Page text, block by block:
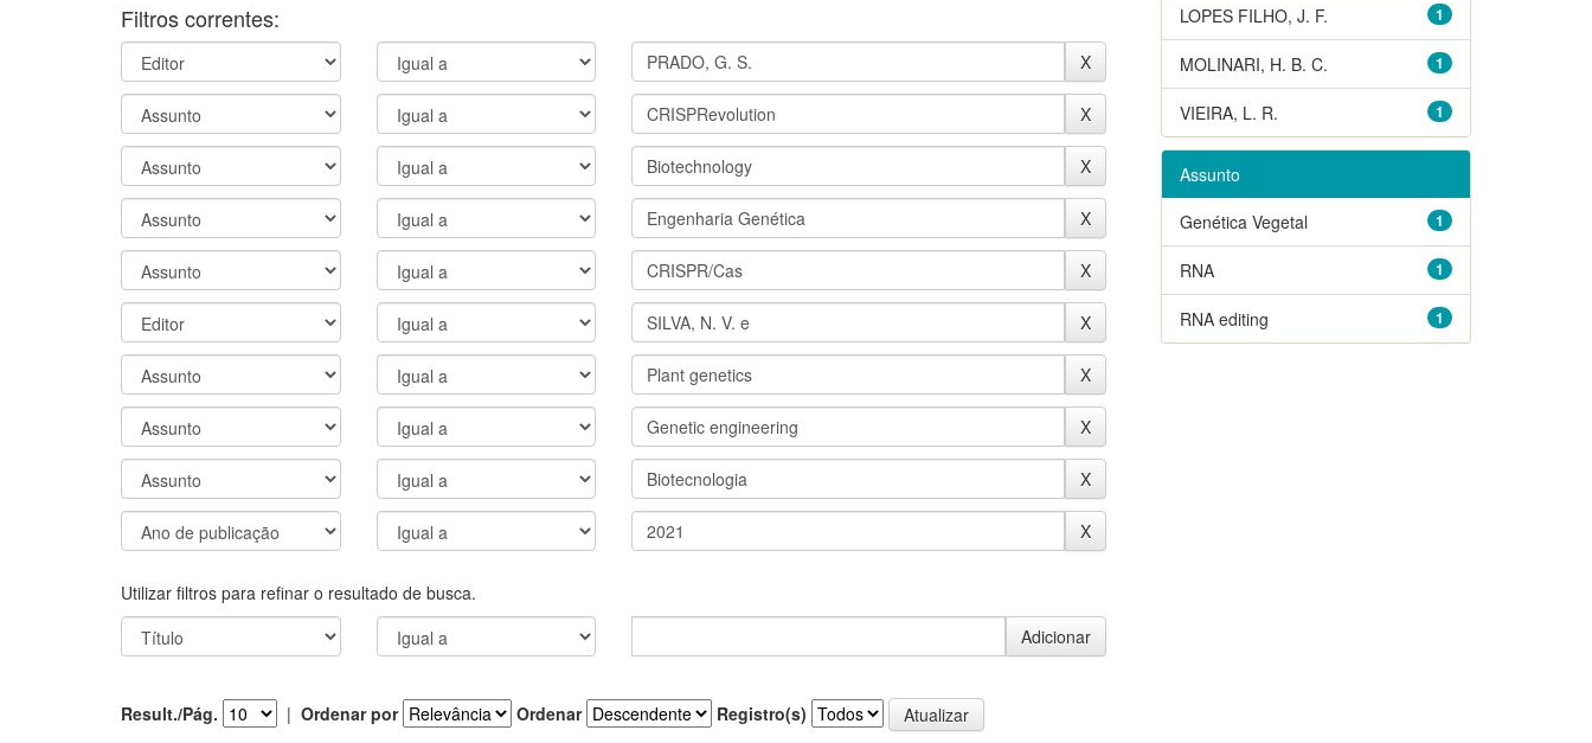
Filtros correntes:
Utilizar filtros para refinar o resultado de busca.
Result./Pág. | Ordenar por Ordenar Registro(s)
1
LOPES FILHO, J. F.
1
MOLINARI, H. B. C.
1
VIEIRA, L. R.
Assunto
1
Genética Vegetal
1
RNA
1
RNA editing

┄┄┄┄┄┄┄┄┄┄

*GOAL OF THE EXERCISE*
All lines from the one that holds "Result./Pág. | Ordenar" through the end of the material, both ends included, should be restated exactly.

*SOLUTION*
Result./Pág. | Ordenar por Ordenar Registro(s)
1
LOPES FILHO, J. F.
1
MOLINARI, H. B. C.
1
VIEIRA, L. R.
Assunto
1
Genética Vegetal
1
RNA
1
RNA editing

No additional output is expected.